Indecipherable patents?

Patently-O has some discussion of indecipherable patents:

You can write a patent application today that is almost indecipherable, and you’ve got a good chance of getting it out of the patent office with a patent.

I suspect that it is possible that one can write a patent application with poorly defined claims and get it allowed. The question for patent reform is whether the "indecipherable patent" is a frequent problem, or whether this is a sound byte problem, like the patent of Smucker on the sealed, crustless sandwich.

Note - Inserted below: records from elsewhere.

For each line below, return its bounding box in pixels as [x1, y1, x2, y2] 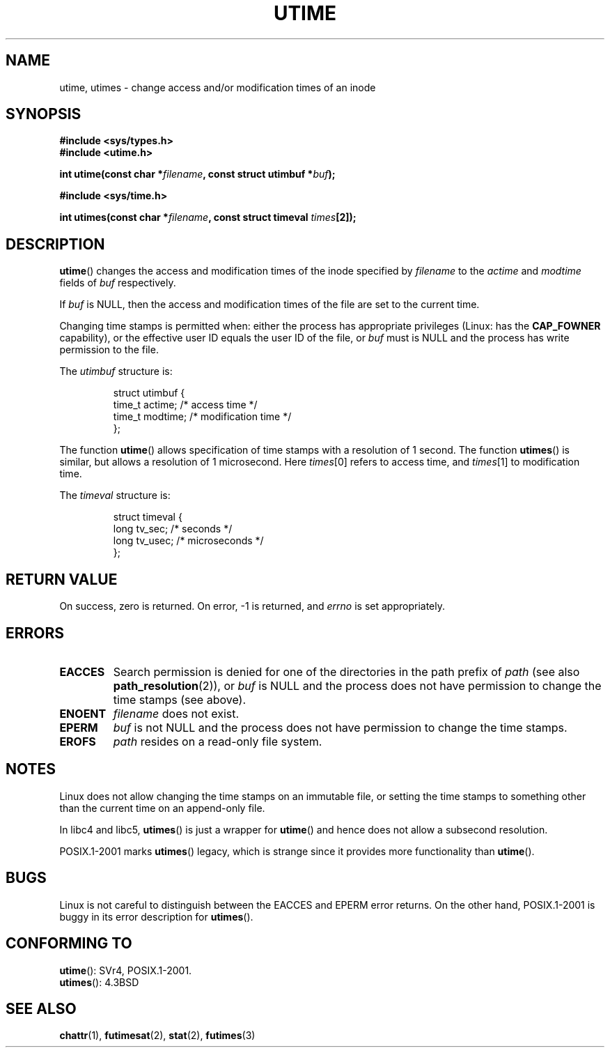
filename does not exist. [113, 706, 240, 721]
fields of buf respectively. [59, 277, 176, 289]
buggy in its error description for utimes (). [59, 910, 253, 923]
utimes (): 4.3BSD [59, 976, 139, 988]
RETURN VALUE [6, 570, 118, 588]
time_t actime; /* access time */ [113, 399, 258, 411]
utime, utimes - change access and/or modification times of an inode [59, 81, 376, 93]
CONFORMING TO [6, 935, 132, 953]

Merely for consideration, contemplate the first claim of Joe Hosteny's US 6,206,000, Canine scuba diving apparatus, issued March 27, 2001:

An underwater self-contained breathing apparatus for use by a canine, comprising:

a transparent rigid helmet having a skirted opening for the wearer's neck, the helmet being sufficiently large to avoid contact with the face or nose of the canine user;

a regulator for supplying a breathable gas attached to the helmet;

a means of adjusting a position of a demand valve in the regulator to pressurize the helmet at no less than ambient pressure;

a harness attached to the helmet;

means for fastening the harness around the wearer's torso; and

one or more pockets in the harness for receiving ballast weights.

For such an obscure invention, the claim looks pretty straightforward and easily understood. Not even close to indecipherable.

Throughout this blog, I have included claims from various patents. I don't think they rise to the level of indecipherable. I even included claims in the text of a law review,
Lawrence B. Ebert,
PATENT GRANT RATES AT THE UNITED STATES PATENT AND TRADEMARK OFFICE, 4 CHI.-KENT J. INTELL. PROP. 108 (2004).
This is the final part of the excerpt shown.